We are now on the brink of releasing Pfam 24.0. This release of Pfam, version 24.0, will be a landmark release as it will be the first to be built using the the new version of the HMMER package, HMMER3. We are well aware that we have been claiming this release as imminent for some time, but we are now at the point of flicking the big switch. There are numerous changes that users need to know about and we will briefly summarise them here.
HMMER version change
The new version of HMMER is considerably faster and more sensitive than previous ones. This has resulted in numerous families being merged and a significantly larger number of families being classified into clans (as we are now better able to detect similarities between families). All families have had their significance thresholds (also known as GA or gathering thresholds) re-set, because of the new statistics underlying the HMMER3 implementation. Thus, it is NOT possible to produce both a HMMER2 and HMMER3 set of HMMs with PFam defined cut-offs. In addition, we only need a single HMM per family, so the previous ‘Pfam_ls’ and ‘Pfam_fs’ files are now replaced by a single file called ‘Pfam-A.hmm’. As well as the Pfam-A.hmms, we will also be making a HMM library for the 20,000 largest Pfam-B families (‘Pfam-B.hmm’). Some of you are already using pre-released versions of these HMMER3 HMM libraries as part of the new version of “pfam_scan.pl”.
Although we will not bother you with the details now, the change in HMMER version has also made us re-think many of our policies, file formats and even the philosophy behind the database. We will try to address the most significant of these in our documentation and, of course, in this blog.
In addition to migrating Pfam from HMMER2 to HMMER3, we have also updated the underlying protein sequence database. Pfam 24.0 is based on UniProtKB release 15.6, dating from 28th July 2009, and this update has resulted in a near doubling of our underlying sequence database. This has obviously changed the character of several families. For example, GP120 is no longer our largest Pfam family, having dropped to being the 3rd largest family, behind ABC_tran and RVT_1, with the latter two families each exceeding 100,000 sequence matches!
If you are not concerned about the MySQL database, then skip to the next section. If you are, then you need to know that, along with all the other changes, we have also changed the type of table-engine used, from MyISAM to InnoDB. There are both technical and managerial reasons for having done this, but one of the main benefits to the user is that InnoDB supports foreign key relationships. This improves data consistency and allows the tracing of table relationships. However, this technical change, along with the data changes, has resulted in many changes to the database schema, including subtle column-name changes and more obvious data-type changes.
No Pfam release would be complete without the addition of new families. We have had the obligatory summer vacation student here adding families this year. As a result of his efforts, and our day-to-day work, there have been 1808 new families added to the database since 23.0. Release 24.0 will contain 11,912 families!!! Want to know the coverage?…..well you will have to wait for that!

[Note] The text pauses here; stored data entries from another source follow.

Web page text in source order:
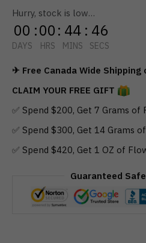
Hurry, stock is low…
00
DAYS
:00
HRS
: 44
MINS
: 45
SECS
✈ Free Canada Wide
CLAIM YOUR FREE GIFT
✅ Spend $200, Get 7 Grams of
✅ Spend $300, Get 14 Grams
✅ Spend $420, Get 1 OZ of
Guaranteed
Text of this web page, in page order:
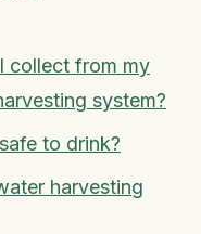
collect from my
system?
to drink?
harvesting
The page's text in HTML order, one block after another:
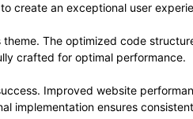
create an exceptional user
The optimized code
crafted for optimal performance.
Improved website
implementation ensures
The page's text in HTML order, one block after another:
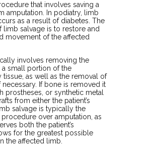
that involves saving a
amputation. In podiatry, limb
as a result of diabetes. The
limb salvage is to restore and
movement of the affected
involves removing the
a small portion of the
as well as the removal of
If bone is removed it
prostheses, or synthetic metal
from either the patient’s
salvage is typically the
over amputation, as
both the patient’s
for the greatest possible
the affected limb.
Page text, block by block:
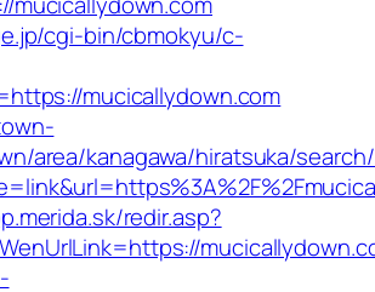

There is good news if you only use the Pfam website, since not a great deal has changed here. You will notice many small changes around the site, as well as a few larger ones, such as the new domain graphics. There have been a few usability improvements, notably in the behaviour of the tabs and their interaction with your browser’s “back” button. You should now find that pressing “back” will take you to the last tab that you viewed, rather than to the last complete web page. This might take some getting used to, but we hope that it will prove more intuitive than the original mechanism. You should also be able to bookmark any tab in the site directly, which was not previously easy to do.
One of the most exciting changes to the website is the massive increase in the speed of interactive, single-sequence searches. Because searches used to take upwards of thirty seconds to complete, we used to show a page with a progress bar and a status message telling you how your search was doing. Thanks to the dramatic speed increases in HMMER3, we’ve been able to do away with the progress bar and we now load the results page directly. For all but the largest sequences, you should see your search results loading within just a few seconds.

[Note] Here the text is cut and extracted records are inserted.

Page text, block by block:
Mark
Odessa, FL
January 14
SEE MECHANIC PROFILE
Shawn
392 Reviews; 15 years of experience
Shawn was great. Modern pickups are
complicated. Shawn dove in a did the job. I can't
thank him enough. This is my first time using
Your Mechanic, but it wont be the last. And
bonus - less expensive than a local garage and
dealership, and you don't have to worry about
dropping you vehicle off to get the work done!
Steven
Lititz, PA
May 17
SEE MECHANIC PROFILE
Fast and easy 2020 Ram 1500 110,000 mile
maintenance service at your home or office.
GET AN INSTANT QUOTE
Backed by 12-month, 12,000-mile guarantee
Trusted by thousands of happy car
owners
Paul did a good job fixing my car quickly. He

One part of the site that has changed noticeably (and which will be broken in places at first) is the so-called “RESTful interface”. If you’re not familiar with the RESTful interface, it’s essentially a programmatic interface to some parts of the Pfam website, such as family pages or the sequence search system. Right now it’s looking as if the RESTful interface for much of the site will be released after the initial 24.0 data release, because we still have a lot to do there. However, because the single-sequence search mechanism has changed so much, the RESTful interface to that sub-system will change as soon as the site is released. Most importantly, there are some changes to the XML that is returned by this interface, so, if you use it, you will almost certainly need to update your scripts. We’ll do our best to document all of the changes in time for the release.
If you are waiting for Pfam 24.0, it will not be long now… And if you rely on Pfam as a source of data, then start thinking about scheduling time in October to go and revisit any code that uses it.